Types of Ob/Gyn Practices
Private practice
This is the most traditional form of practice, although fewer and fewer Ob/Gyns are employed via this model. (See future article, The Crisis in Private Practice). A private practice is a for-profit business. Typically, the private practice is owned by a group of more senior physicians (“partners”) who hire more junior doctors as well as nurses and medical assistants, a receptionist, an office manager, and perhaps nurse practitioners or physicians’ assistants. Over time, if the partners and junior doctor like each other, the junior doctor will become a partner, typically by buying into the practice. A typical practice will have a defined time by which the partners offer partnership to the junior doctor, often 2 years.
Buying into the practice is beyond the scope of this article, but please note this is fraught with the potential for abuse and the loss of a great deal of money. Please hire a lawyer and an accountant before you buy into a practice. (How To Evaluate a Medical Practice Buy-In)
A private practice may generate additional income for the partners with “ancillary services” such as NSTs, ultrasounds, or mammograms.
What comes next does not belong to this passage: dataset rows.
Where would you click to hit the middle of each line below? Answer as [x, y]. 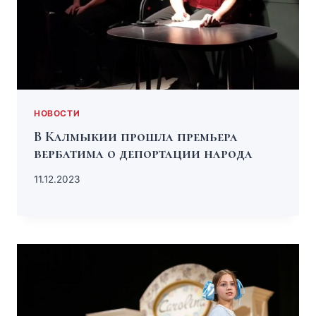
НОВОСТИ [57, 114]
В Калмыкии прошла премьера [136, 137]
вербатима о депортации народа [143, 154]
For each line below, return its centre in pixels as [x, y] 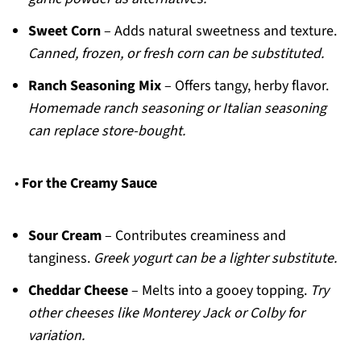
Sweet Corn [64, 31]
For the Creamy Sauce [89, 184]
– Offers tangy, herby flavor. [245, 86]
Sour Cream [64, 236]
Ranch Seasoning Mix [94, 86]
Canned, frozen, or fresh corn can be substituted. [176, 54]
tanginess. [60, 259]
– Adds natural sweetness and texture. [218, 31]
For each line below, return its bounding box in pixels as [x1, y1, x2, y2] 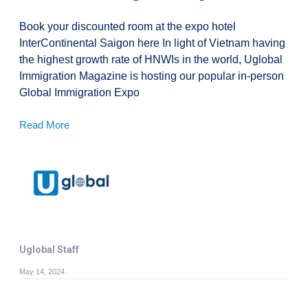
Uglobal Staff [19, 243, 79, 255]
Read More [19, 118, 69, 131]
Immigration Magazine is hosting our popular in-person [19, 69, 284, 82]
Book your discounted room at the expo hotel [19, 20, 236, 32]
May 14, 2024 [19, 267, 65, 276]
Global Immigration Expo [19, 86, 140, 98]
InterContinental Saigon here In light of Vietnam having [19, 36, 285, 49]
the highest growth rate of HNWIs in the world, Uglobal [19, 53, 283, 65]
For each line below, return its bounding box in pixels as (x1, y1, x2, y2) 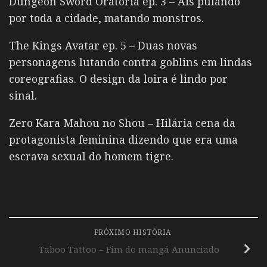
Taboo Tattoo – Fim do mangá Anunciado (38, 243, 219, 256)
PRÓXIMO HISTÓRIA (94, 226, 173, 237)
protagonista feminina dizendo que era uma (9, 132, 238, 147)
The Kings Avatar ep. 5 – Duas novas (9, 38, 197, 52)
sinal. (9, 88, 37, 103)
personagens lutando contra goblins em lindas (9, 54, 252, 69)
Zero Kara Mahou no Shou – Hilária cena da (9, 115, 235, 130)
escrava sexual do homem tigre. (9, 148, 173, 163)
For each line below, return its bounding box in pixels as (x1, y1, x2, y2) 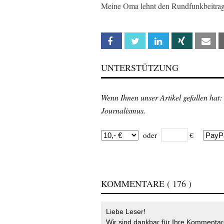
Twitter (144, 37, 167, 45)
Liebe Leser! (106, 207, 145, 215)
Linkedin (168, 37, 191, 45)
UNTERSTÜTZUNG (101, 61, 178, 73)
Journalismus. (101, 105, 145, 115)
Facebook (121, 37, 150, 45)
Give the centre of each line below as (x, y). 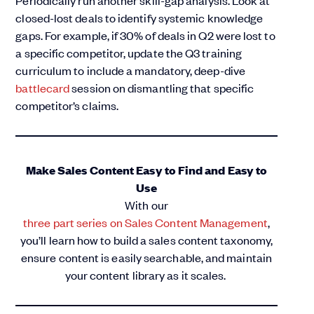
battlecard (43, 88)
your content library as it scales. (146, 275)
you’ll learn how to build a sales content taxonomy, (146, 240)
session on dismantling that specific (162, 88)
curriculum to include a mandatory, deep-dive (130, 70)
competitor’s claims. (67, 105)
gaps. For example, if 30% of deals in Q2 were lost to (145, 35)
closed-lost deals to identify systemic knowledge (139, 18)
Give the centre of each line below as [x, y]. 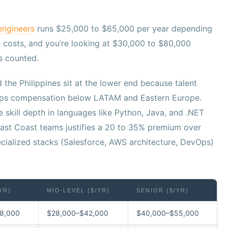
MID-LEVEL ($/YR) [78, 191]
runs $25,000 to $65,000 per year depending [123, 29]
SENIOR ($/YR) [163, 191]
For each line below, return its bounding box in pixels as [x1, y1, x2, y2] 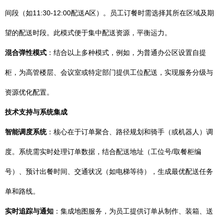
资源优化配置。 [5, 88, 54, 96]
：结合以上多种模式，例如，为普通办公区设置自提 [47, 49, 206, 56]
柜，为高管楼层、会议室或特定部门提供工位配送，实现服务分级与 [5, 68, 213, 76]
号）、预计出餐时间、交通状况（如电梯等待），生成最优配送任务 [5, 167, 213, 175]
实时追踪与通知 [5, 207, 54, 215]
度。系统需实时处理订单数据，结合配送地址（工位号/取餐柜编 [5, 148, 201, 156]
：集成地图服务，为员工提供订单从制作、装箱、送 [54, 207, 213, 215]
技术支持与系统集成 [5, 108, 67, 116]
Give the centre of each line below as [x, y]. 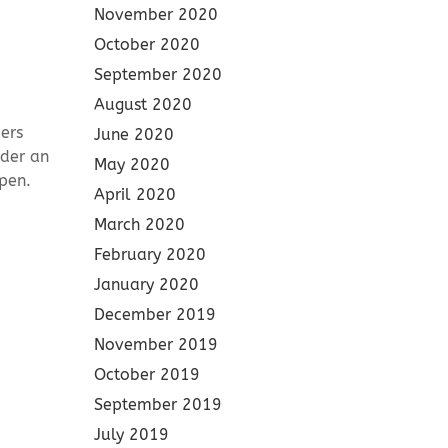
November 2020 [155, 14]
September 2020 [157, 74]
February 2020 [149, 254]
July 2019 [131, 434]
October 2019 [146, 374]
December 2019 [154, 314]
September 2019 [157, 404]
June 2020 [133, 134]
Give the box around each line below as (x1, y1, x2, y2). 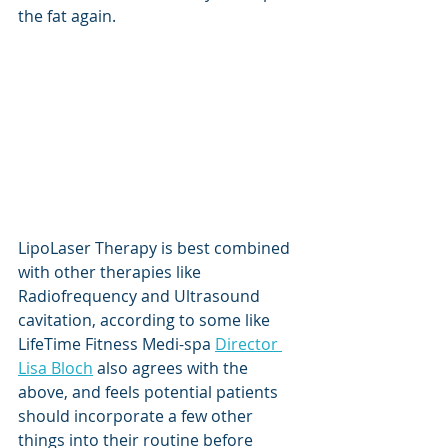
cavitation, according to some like (18, 308, 274, 331)
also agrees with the (93, 356, 252, 379)
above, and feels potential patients (18, 380, 282, 403)
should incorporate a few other (18, 404, 257, 427)
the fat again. (18, 4, 120, 27)
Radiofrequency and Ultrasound (18, 284, 264, 307)
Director (215, 332, 282, 355)
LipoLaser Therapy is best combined (18, 236, 294, 259)
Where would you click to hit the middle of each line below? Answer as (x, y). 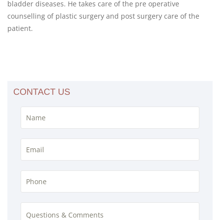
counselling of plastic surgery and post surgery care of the (103, 16)
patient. (20, 28)
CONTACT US (42, 92)

In this case, the practice would own the equipment needed and directly employ the radiology tech or nurse who performs the service.
In return for “privileges” at a hospital where private doctors can perform surgeries and admit patients, the doctors typically agree to cover “unassigned” patients who present to the hospital with an emergency. “Unassigned” means that the patient is not established with a doctor who holds privileges at the hospital. Usually, every physician who has privileges at a hospital takes an equal share of unassigned call. Historically, unassigned call has been unpaid; however, with the Ob/Gyn shortage, more and more Ob/Gyns are being paid by hospitals for taking unassigned call, above and beyond billing the patients’ insurance for services rendered. $50-100 per hour seems to be a rate I have typically heard for this.
The private practice is also responsible for all of its own patients who present emergently to the hospital. In some private practices, each doctor is responsible for her own patients 24/7. In other practices, the doctors take turns being on call for all the practice’s patients. The latter certainly seems more humane to me and compatible with being a normal human. Sometimes, smaller practices will even cross-cover for each other’s patients so that each practice gets every other weekend off or some such arrangement.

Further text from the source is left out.